Firms need to recognise that taking on a client bank is just like taking on a new client – it’s just that there are lots of new clients all at once! So, the client needs a new terms of business/client agreement and the client must be formally signed up to the firm’s ongoing service offering and adviser charges – even if these are identical to the previous firm’s service and charges.
It is not acceptable to rely on the previous firm’s client agreement as that was between two different parties.
Details of the service offering and charges must be communicated clearly to each client, and the communication must meet the disclosure standards around adviser charging.
This means that it is not permissible for providers to continue to pay, or for the firm to take, the facilitated adviser charges that were previously paid to the firm that sold the client bank until the client has formally agreed to continuing the service with the new firm.
Whenever there is a change to a firm providing services, or a change to the services themselves, firms must act in the client’s best interests and provide information to the client which is fair, clear and not misleading.
As an aside, it is worth noting that any change of controller must be notified to the FCA and requires FCA approval.
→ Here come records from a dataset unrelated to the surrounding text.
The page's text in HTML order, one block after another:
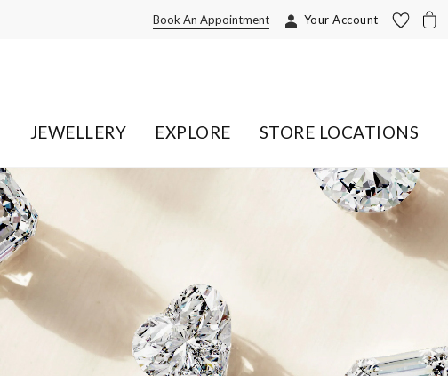
Your Account
Book An Appointment
JEWELLERY EXPLORE STORE LOCATIONS
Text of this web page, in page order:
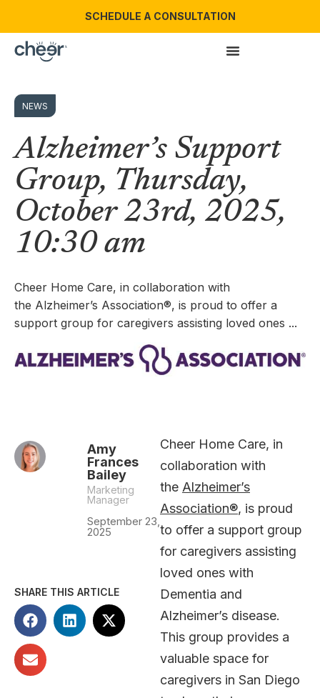
SCHEDULE A CONSULTATION
NEWS
Alzheimer’s Support
Group, Thursday,
October 23rd, 2025,
10:30 am
Cheer Home Care, in collaboration with
the Alzheimer’s Association®, is proud to offer a
support group for caregivers assisting loved ones ...
Amy
Frances
Bailey
Marketing
Manager
September 23,
2025
SHARE THIS ARTICLE
Cheer Home Care, in
collaboration with
the Alzheimer’s
Association®, is proud
to offer a support group
for caregivers assisting
loved ones with
Dementia and
Alzheimer’s disease.
This group provides a
valuable space for
caregivers in San Diego

We regularly see firms fall foul of this requirement. It is a criminal offence under FSMA section 191F to:
• acquire or increase control without first notifying the FCA (the FCA have 60 working days to assess a change of control case)
• fail to obtain prior approval in such circumstances.
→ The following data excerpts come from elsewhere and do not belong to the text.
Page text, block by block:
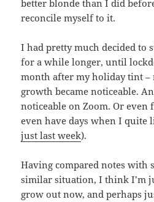
better blonde than I did
reconcile myself to it.
I had pretty much decided to
for a while longer, until
month after my holiday tint –
growth became noticeable.
noticeable on Zoom. Or even
even have days when I quite
just last week).
Having compared notes with
similar situation, I think I’m
grow out now, and perhaps
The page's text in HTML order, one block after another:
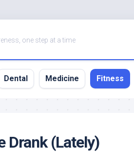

Firms need to be particularly cautious about acquiring a client bank from a firm that is, or has been subject to regulatory action. In these circumstances, the FCA is now regularly formally restricting the firm from disposing of the firm or any of its assets.
1. Be clear whether you are buying the business or a client bank;
2. Do thorough due diligence;
3. Identify that the firm has authority to dispose of the client bank;
4. Keep the FCA in the loop – notify when required and do not complete any change of control without FCA approval;
5. Clarify which firm is liable for any past business complaints;
6. Communicate with the acquired clients about any changes;
7. Where required, issue new disclosure documents and gain formal agreement to continuation of service and charges;
8. Carry out a formal replacement business suitability assessment before moving client funds, including all relevant charges.